— EXERCISE GOAL —
Search the records below for the string "Joseph" and copy each line where it turns up.
DATA FOR REVIEW START
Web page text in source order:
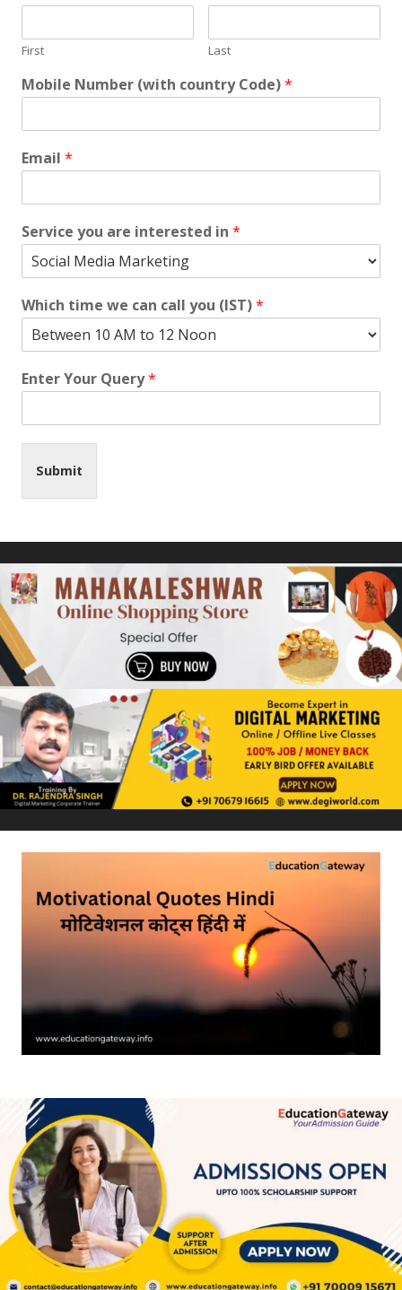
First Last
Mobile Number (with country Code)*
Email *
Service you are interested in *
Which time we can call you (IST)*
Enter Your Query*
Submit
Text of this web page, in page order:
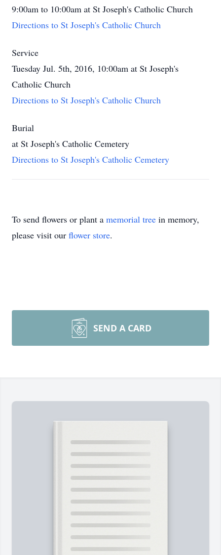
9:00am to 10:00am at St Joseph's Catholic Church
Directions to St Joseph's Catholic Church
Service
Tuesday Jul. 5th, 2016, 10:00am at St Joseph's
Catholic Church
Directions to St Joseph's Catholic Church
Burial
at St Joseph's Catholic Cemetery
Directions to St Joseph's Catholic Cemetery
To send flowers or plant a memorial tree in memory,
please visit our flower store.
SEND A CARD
DATA FOR REVIEW END
DATA FOR REVIEW START
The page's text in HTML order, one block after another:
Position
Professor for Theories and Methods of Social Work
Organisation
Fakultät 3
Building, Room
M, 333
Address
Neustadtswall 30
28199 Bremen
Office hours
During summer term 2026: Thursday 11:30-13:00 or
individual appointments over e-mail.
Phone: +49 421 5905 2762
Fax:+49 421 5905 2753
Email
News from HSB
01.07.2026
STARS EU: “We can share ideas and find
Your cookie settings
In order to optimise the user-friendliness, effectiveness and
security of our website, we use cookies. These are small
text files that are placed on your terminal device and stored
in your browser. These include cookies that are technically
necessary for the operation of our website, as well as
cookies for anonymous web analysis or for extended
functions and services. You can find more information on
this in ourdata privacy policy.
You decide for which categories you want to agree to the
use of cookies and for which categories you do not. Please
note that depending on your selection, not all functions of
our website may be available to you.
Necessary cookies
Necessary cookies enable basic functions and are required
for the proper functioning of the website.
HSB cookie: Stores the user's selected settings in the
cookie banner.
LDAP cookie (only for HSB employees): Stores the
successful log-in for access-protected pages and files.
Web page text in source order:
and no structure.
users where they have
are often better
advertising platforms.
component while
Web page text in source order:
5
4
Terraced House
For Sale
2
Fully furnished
DATA FOR REVIEW END
— EXERCISE RESULT —
9:00am to 10:00am at St Joseph's Catholic Church
Directions to St Joseph's Catholic Church
Tuesday Jul. 5th, 2016, 10:00am at St Joseph's
Directions to St Joseph's Catholic Church
at St Joseph's Catholic Cemetery
Directions to St Joseph's Catholic Cemetery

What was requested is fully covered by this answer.